Data supplied Start Marker
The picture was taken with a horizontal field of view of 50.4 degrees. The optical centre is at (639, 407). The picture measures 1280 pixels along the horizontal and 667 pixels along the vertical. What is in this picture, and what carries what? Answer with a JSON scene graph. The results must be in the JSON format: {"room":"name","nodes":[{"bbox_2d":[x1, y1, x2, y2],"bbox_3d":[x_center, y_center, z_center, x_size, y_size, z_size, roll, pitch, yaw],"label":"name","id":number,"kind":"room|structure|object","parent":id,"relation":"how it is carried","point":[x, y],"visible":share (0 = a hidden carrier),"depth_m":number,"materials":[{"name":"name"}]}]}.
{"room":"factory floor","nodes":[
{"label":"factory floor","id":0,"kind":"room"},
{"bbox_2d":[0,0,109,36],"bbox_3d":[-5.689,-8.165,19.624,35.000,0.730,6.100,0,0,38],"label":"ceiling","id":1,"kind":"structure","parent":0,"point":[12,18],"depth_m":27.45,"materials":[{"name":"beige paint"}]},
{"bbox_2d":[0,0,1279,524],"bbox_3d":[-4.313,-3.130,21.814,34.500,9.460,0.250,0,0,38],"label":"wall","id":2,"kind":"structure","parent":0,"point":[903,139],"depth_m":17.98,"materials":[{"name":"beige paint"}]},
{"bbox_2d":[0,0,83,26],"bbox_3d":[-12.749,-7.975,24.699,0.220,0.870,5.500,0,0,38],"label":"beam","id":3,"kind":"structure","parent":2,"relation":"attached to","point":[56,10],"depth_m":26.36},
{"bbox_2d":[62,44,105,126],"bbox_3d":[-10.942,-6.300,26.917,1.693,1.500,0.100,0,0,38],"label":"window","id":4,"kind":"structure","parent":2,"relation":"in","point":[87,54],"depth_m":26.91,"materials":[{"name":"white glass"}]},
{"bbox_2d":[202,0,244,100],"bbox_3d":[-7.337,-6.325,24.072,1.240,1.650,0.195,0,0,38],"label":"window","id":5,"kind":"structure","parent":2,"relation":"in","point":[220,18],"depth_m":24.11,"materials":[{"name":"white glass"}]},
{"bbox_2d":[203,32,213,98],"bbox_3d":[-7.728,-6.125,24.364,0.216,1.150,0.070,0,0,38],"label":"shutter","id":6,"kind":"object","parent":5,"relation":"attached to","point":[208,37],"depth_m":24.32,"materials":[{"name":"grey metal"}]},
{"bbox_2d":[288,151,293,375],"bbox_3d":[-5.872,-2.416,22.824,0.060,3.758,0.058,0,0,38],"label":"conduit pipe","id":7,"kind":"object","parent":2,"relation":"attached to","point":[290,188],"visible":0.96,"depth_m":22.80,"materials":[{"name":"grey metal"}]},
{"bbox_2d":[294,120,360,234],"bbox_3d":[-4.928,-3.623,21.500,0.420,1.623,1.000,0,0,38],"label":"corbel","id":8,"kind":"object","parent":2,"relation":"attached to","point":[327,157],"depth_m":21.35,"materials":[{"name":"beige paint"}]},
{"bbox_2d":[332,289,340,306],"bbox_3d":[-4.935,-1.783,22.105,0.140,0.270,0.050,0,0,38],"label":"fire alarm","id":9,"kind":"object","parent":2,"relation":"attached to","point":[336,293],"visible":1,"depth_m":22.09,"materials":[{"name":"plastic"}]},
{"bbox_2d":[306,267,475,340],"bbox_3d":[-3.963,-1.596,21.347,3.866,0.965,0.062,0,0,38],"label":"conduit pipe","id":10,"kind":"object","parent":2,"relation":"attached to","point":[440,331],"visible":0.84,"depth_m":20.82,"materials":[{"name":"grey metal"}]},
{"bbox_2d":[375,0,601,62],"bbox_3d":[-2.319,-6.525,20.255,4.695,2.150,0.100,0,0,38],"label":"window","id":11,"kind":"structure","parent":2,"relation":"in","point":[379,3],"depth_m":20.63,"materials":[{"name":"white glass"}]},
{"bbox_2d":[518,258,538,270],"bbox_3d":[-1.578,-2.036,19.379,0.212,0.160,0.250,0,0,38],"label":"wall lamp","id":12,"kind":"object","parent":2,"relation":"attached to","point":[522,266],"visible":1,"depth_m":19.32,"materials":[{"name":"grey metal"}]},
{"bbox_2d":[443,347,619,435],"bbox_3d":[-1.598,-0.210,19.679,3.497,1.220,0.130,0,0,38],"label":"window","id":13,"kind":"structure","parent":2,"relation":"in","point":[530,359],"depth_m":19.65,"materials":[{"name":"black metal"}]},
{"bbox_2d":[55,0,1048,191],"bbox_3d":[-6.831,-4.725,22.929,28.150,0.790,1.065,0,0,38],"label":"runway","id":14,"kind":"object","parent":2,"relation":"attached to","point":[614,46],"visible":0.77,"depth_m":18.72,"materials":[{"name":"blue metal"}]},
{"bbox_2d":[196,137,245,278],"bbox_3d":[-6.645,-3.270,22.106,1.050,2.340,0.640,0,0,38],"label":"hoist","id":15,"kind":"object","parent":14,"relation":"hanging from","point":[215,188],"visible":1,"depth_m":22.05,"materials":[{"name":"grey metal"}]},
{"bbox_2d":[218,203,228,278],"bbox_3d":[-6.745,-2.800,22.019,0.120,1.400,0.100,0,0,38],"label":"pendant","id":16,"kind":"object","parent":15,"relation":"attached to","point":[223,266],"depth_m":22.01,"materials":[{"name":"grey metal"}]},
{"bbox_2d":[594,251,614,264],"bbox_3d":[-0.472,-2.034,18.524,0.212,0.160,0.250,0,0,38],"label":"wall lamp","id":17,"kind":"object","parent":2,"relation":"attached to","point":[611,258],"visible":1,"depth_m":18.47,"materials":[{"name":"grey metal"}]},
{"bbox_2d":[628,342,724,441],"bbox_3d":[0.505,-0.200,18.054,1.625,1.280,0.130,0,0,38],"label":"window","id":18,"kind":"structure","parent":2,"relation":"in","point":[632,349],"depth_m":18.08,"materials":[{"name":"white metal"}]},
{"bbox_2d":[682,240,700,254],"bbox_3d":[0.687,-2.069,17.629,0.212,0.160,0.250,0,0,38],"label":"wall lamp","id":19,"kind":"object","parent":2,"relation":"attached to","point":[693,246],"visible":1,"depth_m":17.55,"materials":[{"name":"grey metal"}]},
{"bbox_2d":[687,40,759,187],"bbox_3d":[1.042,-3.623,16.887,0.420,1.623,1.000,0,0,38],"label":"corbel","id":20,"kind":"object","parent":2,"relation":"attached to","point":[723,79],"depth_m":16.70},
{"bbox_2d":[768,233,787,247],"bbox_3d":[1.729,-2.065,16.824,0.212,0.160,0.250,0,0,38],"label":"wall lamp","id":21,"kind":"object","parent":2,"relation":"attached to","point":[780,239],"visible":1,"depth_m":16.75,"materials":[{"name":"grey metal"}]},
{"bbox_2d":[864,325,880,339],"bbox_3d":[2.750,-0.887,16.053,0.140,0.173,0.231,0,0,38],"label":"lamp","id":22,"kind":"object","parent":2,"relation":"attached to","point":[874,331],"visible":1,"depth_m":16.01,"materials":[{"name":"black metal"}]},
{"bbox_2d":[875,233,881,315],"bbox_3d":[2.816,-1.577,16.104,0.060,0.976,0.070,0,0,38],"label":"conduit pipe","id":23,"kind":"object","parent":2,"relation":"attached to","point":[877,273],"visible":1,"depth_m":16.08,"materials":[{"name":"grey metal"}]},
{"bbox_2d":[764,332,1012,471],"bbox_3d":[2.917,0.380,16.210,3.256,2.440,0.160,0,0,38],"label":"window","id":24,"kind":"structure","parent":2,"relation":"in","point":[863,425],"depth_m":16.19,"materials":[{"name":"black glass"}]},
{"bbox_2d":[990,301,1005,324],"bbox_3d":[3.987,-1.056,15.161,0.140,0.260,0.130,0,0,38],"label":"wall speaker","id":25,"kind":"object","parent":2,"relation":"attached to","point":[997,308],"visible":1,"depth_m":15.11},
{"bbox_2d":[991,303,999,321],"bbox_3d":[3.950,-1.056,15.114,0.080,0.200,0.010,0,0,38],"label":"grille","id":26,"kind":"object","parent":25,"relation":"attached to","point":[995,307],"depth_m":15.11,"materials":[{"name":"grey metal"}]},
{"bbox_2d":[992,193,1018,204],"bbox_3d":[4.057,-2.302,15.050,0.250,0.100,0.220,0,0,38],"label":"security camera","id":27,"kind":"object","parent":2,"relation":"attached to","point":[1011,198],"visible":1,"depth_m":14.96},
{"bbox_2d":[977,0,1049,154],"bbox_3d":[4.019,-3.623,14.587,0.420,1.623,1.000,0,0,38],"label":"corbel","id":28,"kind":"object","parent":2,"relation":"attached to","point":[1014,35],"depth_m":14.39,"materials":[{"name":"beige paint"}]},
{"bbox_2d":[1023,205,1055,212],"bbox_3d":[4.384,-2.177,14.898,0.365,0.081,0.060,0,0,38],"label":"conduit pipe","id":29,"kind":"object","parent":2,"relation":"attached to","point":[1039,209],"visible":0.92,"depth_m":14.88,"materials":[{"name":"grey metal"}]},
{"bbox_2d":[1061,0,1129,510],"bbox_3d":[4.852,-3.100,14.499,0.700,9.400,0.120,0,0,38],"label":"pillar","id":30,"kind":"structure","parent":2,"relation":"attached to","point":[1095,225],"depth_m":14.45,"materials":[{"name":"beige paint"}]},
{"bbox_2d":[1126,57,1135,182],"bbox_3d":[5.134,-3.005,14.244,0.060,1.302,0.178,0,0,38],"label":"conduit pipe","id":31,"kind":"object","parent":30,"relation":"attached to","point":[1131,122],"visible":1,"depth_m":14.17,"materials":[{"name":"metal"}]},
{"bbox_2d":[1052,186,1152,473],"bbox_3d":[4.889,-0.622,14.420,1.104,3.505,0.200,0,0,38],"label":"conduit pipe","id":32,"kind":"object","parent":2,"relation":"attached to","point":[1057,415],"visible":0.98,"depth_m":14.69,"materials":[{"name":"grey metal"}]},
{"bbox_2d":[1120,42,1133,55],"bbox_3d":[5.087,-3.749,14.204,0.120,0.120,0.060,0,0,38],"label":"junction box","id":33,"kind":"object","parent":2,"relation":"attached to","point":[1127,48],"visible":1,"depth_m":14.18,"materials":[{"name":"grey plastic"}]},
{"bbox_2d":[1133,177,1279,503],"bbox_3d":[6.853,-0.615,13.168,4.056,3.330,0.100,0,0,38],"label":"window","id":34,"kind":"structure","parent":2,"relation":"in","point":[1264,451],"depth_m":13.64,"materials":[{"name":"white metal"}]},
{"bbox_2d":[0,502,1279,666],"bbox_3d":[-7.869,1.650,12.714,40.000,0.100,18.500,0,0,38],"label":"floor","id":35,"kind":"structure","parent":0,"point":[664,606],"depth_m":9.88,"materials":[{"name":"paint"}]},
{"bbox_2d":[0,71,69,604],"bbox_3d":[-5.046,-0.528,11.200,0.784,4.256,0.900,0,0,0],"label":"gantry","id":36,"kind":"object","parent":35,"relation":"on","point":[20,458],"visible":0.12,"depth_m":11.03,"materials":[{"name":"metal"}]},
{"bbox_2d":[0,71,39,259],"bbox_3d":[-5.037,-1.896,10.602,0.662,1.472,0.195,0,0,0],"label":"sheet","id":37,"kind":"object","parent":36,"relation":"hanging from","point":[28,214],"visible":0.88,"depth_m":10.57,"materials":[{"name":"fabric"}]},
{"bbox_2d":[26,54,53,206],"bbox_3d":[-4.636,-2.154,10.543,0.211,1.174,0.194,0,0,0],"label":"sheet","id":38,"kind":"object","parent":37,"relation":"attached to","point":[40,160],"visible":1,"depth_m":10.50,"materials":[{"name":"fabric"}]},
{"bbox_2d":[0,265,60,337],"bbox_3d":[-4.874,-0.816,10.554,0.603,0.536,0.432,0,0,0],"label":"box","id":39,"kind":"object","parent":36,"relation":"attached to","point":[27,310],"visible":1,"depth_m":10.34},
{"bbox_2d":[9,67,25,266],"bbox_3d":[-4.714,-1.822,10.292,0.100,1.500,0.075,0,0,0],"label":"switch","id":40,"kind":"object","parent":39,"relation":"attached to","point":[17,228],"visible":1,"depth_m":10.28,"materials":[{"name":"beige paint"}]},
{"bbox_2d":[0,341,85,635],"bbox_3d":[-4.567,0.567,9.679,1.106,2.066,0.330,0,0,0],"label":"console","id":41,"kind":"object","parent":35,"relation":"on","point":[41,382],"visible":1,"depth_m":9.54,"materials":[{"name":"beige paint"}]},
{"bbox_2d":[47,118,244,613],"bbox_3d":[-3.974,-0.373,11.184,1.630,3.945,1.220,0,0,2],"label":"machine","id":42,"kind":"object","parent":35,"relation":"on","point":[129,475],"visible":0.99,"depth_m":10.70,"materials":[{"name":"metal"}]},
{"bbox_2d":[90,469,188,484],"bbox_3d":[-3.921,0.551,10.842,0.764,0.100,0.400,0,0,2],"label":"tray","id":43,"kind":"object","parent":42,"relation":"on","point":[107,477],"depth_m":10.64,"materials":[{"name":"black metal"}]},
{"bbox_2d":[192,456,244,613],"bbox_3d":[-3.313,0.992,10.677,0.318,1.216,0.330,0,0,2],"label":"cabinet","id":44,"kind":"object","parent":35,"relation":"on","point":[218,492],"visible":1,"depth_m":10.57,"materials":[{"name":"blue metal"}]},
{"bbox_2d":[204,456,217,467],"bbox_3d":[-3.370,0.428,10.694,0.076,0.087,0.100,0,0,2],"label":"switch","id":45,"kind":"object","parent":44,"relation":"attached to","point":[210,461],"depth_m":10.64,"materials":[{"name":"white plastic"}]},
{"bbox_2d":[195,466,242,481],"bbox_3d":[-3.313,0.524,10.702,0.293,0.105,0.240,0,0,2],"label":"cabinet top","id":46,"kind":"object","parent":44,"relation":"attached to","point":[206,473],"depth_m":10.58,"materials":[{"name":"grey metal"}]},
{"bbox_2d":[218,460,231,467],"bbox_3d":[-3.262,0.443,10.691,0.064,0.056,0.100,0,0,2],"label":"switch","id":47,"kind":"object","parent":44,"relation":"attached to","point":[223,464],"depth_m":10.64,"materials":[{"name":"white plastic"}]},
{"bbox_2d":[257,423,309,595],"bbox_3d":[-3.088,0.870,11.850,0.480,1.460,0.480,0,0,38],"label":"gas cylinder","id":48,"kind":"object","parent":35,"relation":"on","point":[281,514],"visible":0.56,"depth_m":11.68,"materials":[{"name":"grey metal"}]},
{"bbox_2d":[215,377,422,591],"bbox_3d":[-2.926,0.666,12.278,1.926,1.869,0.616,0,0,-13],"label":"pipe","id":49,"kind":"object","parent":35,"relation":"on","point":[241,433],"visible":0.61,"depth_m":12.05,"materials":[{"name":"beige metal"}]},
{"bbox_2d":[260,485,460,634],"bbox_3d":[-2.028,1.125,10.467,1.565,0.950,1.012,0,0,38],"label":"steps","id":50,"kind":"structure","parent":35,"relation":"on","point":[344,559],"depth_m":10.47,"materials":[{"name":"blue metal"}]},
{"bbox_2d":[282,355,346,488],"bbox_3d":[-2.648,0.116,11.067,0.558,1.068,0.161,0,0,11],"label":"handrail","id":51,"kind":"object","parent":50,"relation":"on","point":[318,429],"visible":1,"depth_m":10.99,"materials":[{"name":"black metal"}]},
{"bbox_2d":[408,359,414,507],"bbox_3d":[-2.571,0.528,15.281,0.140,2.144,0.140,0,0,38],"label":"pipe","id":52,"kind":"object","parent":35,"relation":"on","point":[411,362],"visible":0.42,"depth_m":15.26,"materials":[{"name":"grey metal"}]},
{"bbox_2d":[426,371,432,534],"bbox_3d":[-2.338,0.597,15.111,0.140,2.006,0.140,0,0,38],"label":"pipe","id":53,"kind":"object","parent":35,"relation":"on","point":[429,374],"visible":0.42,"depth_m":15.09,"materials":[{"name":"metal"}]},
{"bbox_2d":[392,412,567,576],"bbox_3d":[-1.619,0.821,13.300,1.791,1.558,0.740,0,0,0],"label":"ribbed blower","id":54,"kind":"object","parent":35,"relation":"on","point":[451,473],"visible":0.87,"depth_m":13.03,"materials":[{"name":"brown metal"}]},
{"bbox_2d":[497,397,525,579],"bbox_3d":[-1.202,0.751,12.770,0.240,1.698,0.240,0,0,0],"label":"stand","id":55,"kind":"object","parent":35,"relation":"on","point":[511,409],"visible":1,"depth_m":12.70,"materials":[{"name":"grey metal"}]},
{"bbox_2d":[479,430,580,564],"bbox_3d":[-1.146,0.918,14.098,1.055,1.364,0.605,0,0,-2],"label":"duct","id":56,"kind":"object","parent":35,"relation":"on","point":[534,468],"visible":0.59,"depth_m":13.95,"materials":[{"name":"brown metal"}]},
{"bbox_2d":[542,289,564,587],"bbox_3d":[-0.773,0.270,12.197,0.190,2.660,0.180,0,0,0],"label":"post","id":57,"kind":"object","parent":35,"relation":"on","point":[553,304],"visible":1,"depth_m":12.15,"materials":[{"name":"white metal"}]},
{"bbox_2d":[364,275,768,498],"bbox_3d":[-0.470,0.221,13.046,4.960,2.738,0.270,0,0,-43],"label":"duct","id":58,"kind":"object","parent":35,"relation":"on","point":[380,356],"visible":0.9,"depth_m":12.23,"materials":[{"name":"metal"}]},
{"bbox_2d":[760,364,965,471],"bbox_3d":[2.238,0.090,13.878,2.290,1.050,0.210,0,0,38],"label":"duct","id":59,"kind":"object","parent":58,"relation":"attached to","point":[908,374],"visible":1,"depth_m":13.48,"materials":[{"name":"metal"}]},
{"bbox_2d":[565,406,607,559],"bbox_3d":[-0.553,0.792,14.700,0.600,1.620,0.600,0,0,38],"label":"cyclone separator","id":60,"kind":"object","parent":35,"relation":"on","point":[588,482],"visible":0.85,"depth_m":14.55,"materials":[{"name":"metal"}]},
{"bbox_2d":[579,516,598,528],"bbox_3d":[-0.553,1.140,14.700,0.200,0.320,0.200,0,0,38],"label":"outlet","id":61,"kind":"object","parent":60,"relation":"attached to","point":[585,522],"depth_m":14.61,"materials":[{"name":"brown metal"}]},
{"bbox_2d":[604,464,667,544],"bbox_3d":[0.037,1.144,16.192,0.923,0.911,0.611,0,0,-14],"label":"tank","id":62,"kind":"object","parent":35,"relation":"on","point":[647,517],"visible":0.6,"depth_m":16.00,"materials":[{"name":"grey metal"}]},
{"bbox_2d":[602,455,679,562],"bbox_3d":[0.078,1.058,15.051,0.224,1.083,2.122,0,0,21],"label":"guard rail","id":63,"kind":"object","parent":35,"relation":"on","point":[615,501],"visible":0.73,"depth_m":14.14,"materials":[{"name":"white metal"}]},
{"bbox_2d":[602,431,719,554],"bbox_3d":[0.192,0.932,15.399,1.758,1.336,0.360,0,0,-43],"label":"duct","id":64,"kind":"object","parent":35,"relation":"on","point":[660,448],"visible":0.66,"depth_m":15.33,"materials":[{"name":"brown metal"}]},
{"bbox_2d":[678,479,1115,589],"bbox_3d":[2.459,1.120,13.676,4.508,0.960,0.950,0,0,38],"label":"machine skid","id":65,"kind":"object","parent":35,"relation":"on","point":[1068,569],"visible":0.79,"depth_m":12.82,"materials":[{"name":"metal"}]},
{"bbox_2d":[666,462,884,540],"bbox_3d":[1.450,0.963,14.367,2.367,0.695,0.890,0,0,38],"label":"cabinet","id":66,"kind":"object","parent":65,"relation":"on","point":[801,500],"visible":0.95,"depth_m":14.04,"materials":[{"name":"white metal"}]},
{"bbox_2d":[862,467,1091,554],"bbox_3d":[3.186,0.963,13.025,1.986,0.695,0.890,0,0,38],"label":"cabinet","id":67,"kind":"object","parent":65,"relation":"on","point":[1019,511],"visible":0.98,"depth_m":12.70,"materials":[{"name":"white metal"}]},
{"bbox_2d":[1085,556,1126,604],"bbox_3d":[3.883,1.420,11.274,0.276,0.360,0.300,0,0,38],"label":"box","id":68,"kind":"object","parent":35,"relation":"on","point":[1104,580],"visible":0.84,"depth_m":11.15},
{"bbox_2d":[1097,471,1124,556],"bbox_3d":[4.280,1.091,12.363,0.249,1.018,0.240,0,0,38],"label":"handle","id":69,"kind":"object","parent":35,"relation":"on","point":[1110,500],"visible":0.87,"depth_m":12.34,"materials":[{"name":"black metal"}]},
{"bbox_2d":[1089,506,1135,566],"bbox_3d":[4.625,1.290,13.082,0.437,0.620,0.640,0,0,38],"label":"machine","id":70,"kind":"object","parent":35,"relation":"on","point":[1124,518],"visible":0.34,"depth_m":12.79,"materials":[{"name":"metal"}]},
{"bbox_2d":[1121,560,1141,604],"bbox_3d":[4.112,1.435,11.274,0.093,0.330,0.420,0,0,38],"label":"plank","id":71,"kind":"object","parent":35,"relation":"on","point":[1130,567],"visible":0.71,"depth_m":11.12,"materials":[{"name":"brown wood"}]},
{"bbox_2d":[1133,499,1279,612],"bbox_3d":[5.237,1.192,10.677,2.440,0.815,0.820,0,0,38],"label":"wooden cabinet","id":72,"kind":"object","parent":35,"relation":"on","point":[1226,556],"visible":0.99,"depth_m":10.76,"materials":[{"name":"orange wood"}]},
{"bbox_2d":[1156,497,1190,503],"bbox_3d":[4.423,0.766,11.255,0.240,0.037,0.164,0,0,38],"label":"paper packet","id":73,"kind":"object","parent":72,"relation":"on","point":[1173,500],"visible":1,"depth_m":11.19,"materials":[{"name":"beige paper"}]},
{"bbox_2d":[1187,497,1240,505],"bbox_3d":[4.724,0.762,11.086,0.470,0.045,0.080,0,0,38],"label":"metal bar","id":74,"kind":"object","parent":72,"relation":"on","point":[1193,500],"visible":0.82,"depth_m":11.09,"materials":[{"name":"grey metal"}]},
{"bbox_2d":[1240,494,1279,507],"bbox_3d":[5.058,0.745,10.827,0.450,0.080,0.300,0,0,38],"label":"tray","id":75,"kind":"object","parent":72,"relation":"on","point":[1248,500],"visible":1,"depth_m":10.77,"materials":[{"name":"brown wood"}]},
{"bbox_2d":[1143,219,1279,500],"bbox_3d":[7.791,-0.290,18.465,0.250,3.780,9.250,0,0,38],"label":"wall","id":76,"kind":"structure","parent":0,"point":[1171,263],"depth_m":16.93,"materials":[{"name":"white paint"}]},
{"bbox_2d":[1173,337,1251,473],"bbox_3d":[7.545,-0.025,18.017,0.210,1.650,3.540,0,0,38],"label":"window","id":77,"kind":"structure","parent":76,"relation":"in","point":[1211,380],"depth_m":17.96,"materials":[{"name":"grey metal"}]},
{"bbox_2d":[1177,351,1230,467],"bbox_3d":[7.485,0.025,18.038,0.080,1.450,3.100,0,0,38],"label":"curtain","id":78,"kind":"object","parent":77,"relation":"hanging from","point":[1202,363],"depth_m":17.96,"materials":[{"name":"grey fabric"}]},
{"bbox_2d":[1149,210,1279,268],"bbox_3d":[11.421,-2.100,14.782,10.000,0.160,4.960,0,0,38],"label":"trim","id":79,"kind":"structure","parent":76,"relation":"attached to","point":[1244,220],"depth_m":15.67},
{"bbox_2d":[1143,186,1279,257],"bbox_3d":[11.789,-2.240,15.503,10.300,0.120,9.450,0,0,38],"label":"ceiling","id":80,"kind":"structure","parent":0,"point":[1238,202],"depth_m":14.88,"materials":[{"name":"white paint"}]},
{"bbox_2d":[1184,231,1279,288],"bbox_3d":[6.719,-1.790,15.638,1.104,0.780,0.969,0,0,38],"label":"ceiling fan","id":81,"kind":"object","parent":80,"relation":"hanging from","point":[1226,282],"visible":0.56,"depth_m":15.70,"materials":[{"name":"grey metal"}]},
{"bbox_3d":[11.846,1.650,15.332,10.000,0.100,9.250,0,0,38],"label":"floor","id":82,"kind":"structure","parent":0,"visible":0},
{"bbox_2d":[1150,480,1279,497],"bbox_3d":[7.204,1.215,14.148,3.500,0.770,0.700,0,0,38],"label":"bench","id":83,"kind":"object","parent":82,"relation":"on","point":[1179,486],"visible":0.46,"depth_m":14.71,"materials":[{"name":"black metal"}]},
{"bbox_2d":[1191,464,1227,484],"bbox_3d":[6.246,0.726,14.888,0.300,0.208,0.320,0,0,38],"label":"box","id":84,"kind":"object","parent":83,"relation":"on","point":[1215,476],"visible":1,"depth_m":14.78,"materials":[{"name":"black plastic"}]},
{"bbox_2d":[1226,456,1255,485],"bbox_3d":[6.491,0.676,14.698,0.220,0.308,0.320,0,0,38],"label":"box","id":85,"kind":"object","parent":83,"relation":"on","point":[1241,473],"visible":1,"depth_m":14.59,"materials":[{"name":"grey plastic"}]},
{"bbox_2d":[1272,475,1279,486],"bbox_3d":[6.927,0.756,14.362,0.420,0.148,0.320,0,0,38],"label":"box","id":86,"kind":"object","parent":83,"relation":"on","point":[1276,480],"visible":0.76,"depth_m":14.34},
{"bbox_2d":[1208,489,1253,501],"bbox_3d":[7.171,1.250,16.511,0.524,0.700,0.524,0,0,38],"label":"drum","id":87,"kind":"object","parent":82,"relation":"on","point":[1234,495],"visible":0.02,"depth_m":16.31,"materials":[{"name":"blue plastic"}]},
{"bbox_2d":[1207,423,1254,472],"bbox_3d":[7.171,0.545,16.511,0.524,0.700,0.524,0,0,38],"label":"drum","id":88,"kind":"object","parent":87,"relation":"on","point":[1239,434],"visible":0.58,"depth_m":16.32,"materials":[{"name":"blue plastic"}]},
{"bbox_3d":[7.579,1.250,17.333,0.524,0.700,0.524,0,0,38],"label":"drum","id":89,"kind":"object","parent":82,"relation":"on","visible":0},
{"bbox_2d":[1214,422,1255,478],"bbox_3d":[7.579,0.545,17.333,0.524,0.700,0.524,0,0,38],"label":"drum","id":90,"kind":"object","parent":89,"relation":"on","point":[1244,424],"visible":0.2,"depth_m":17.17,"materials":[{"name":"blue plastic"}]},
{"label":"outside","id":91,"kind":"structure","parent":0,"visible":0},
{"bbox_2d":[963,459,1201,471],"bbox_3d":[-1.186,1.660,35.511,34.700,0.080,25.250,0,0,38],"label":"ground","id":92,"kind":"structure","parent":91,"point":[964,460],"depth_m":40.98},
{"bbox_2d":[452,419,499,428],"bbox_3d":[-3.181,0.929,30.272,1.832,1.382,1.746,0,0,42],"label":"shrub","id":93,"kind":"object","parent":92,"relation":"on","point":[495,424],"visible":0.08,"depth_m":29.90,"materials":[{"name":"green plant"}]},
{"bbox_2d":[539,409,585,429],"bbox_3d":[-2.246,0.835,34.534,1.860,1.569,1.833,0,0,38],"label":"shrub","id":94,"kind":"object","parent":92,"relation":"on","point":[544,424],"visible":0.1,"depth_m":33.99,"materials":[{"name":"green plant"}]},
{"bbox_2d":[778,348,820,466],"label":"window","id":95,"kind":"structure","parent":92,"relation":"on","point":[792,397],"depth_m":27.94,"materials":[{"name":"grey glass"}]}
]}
Data supplied End Marker
* What you have to do *
Every line in the records above that contains the word "floor" is to be copied out.

* Response to this task *
{"room":"factory floor","nodes":[
{"label":"factory floor","id":0,"kind":"room"},
{"bbox_2d":[0,502,1279,666],"bbox_3d":[-7.869,1.650,12.714,40.000,0.100,18.500,0,0,38],"label":"floor","id":35,"kind":"structure","parent":0,"point":[664,606],"depth_m":9.88,"materials":[{"name":"paint"}]},
{"bbox_3d":[11.846,1.650,15.332,10.000,0.100,9.250,0,0,38],"label":"floor","id":82,"kind":"structure","parent":0,"visible":0},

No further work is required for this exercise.